“The emerging research shows they are very effective,” Feinblatt said of red-flag laws in a phone interview yesterday. He said the various state laws have been used more than 1,700 times in total, including a notable case in Vermont in which the law allowed authorities to bar a teenager who had detailed plans to shoot up his school from buying weapons. “This is a tool that allows law enforcement and immediate family members to act,” Feinblatt told me.
A red-flag law would be the most significant action Congress has taken on guns in years. In 2018, the House and Senate took a modest step by enacting the Fix NICS Act to encourage states and the military to upload records to the federal background-check system. The Trump administration also acted unilaterally to ban bump stocks, the rapid-fire attachment that was used in the 2017 Las Vegas massacre.
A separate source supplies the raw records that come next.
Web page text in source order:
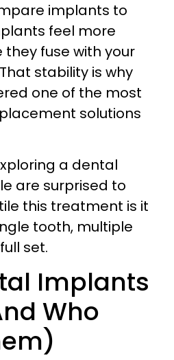
implants to
feel more
fuse with your
stability is why
one of the most
solutions
a dental
are surprised to
this treatment is it
tooth, multiple
set.
Implants
Who
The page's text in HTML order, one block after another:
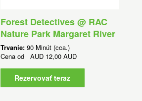
Forest Detectives @ RAC
Nature Park Margaret River
Trvanie: 90 Minút (cca.)
Cena od AUD 12,00 AUD
Rezervovať teraz
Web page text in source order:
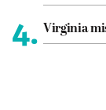
4. Virginia
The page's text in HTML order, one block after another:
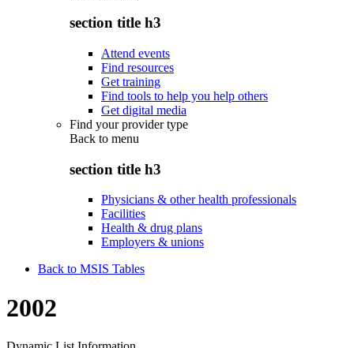
section title h3
Attend events
Find resources
Get training
Find tools to help you help others
Get digital media
Find your provider type
Back to menu
section title h3
Physicians & other health professionals
Facilities
Health & drug plans
Employers & unions
Back to MSIS Tables
2002
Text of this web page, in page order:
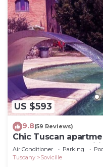
US $593
9.8(59 Reviews)
Chic Tuscan
modern comfort wifi
Air Conditioner Parking
Tuscany
Sovicille
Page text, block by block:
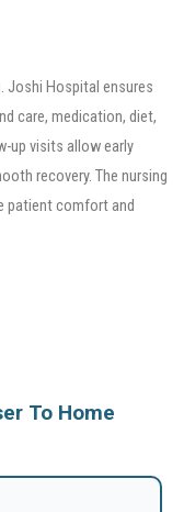
Joshi Hospital ensures
care, medication, diet,
up visits allow early
recovery. The nursing
patient comfort and
To Home
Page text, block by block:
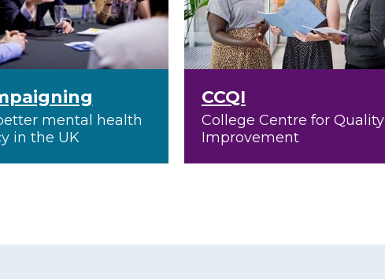
mental health
in the UK
CCQI
College Centre for Quality
Improvement
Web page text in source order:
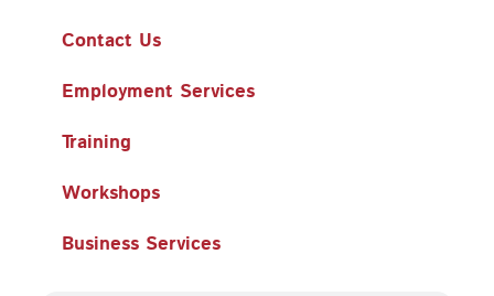
Contact Us
Employment Services
Training
Workshops
Business Services
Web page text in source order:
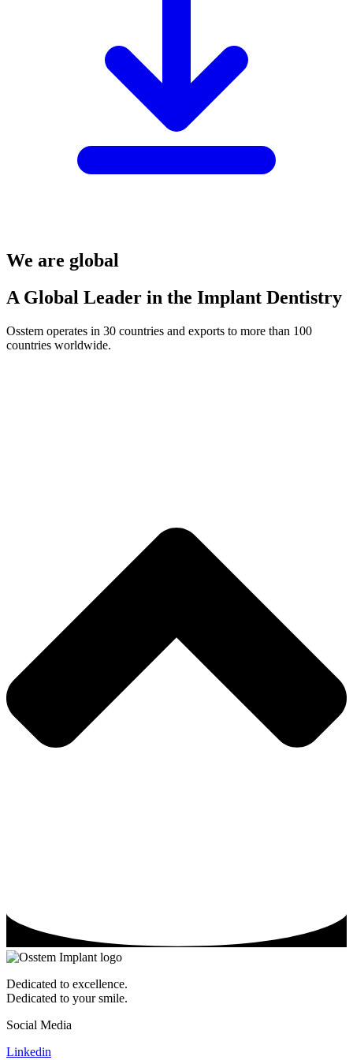
We are global
A Global Leader in the Implant Dentistry
Osstem operates in 30 countries and exports to more than 100
countries worldwide.
Dedicated to excellence.
Dedicated to your smile.
Social Media
Linkedin
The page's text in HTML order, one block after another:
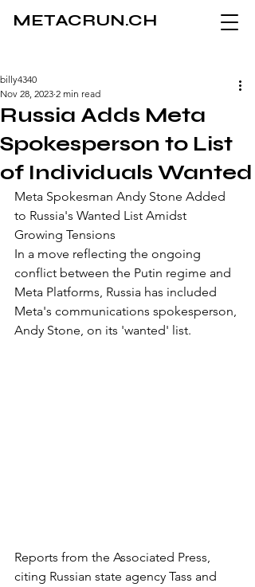
METACRUN.CH
Russia Adds Meta
Spokesperson to List
of Individuals Wanted
billy4340
Nov 28, 2023 2 min read
Meta Spokesman Andy Stone Added
to Russia's Wanted List Amidst
Growing Tensions
In a move reflecting the ongoing
conflict between the Putin regime and
Meta Platforms, Russia has included
Meta's communications spokesperson,
Andy Stone, on its 'wanted' list.
Reports from the Associated Press,
citing Russian state agency Tass and
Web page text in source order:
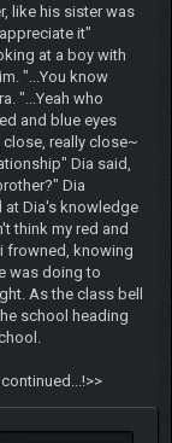
like his sister was
it"
at a boy with
"...You know
"...Yeah who
and blue eyes
close, really close~
Dia said,
Dia
at Dia's knowledge
think my red and
frowned, knowing
was doing to
As the class bell
school heading
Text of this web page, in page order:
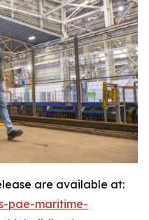
are available at:
pae-maritime-
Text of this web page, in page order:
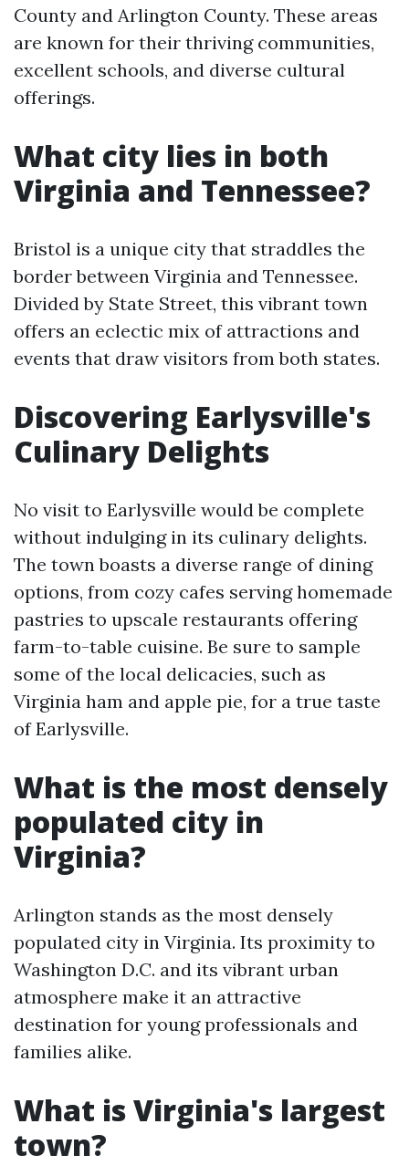
County and Arlington County. These areas
are known for their thriving communities,
excellent schools, and diverse cultural
offerings.
What city lies in both
Virginia and Tennessee?
Bristol is a unique city that straddles the
border between Virginia and Tennessee.
Divided by State Street, this vibrant town
offers an eclectic mix of attractions and
events that draw visitors from both states.
Discovering Earlysville's
Culinary Delights
No visit to Earlysville would be complete
without indulging in its culinary delights.
The town boasts a diverse range of dining
options, from cozy cafes serving homemade
pastries to upscale restaurants offering
farm-to-table cuisine. Be sure to sample
some of the local delicacies, such as
Virginia ham and apple pie, for a true taste
of Earlysville.
What is the most densely
populated city in
Virginia?
Arlington stands as the most densely
populated city in Virginia. Its proximity to
Washington D.C. and its vibrant urban
atmosphere make it an attractive
destination for young professionals and
families alike.
What is Virginia's largest
town?
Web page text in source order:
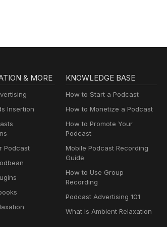
& MORE
Insertion
Podcast
KNOWLEDGE BASE
How to Start a Podcast
How to Monetize a Podcast
How to Promote Your
Podcast
Mobile Podcast Recording
Guide
How to Use Group
Recording
Podcast Advertising 101
What Is Ambient Relaxation
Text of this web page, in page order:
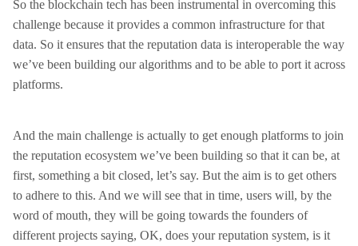
So the blockchain tech has been instrumental in overcoming this
challenge because it provides a common infrastructure for that
data. So it ensures that the reputation data is interoperable the way
we’ve been building our algorithms and to be able to port it across
platforms.
And the main challenge is actually to get enough platforms to join
the reputation ecosystem we’ve been building so that it can be, at
first, something a bit closed, let’s say. But the aim is to get others
to adhere to this. And we will see that in time, users will, by the
word of mouth, they will be going towards the founders of
different projects saying, OK, does your reputation system, is it
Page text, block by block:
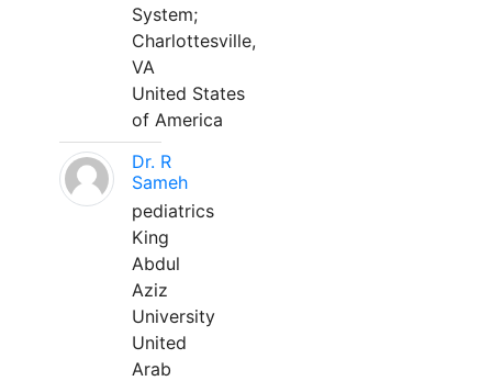
System;
Charlottesville,
VA
United States
of America
Dr. R
Sameh
pediatrics
King
Abdul
Aziz
University
United
Arab
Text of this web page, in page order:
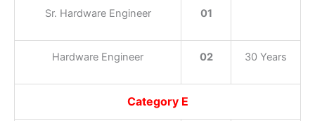
Sr. Hardware Engineer 01
Hardware Engineer 02 30 Years
Category E
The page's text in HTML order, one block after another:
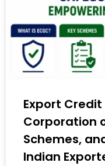
Export
Corporation
Schemes,
Indian
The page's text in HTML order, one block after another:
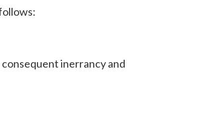
inerrancy and
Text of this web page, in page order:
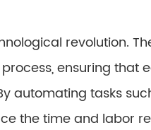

Advocates of red-flag laws say they have proved successful in preventing not only murder but suicide. The National Rifle Association voiced support for the concept of red flags after the Parkland shooting in 2018, but the gun lobby has worked to weaken or defeat proposals when they’ve come up for votes in the states. “Someone could be stripped of their Second Amendment rights without due process, without being taken into custody for any criminal offense or without being required to undergo evaluation for treatment by a mental health professional,” the NRA wrote about a proposal in Texas earlier this year.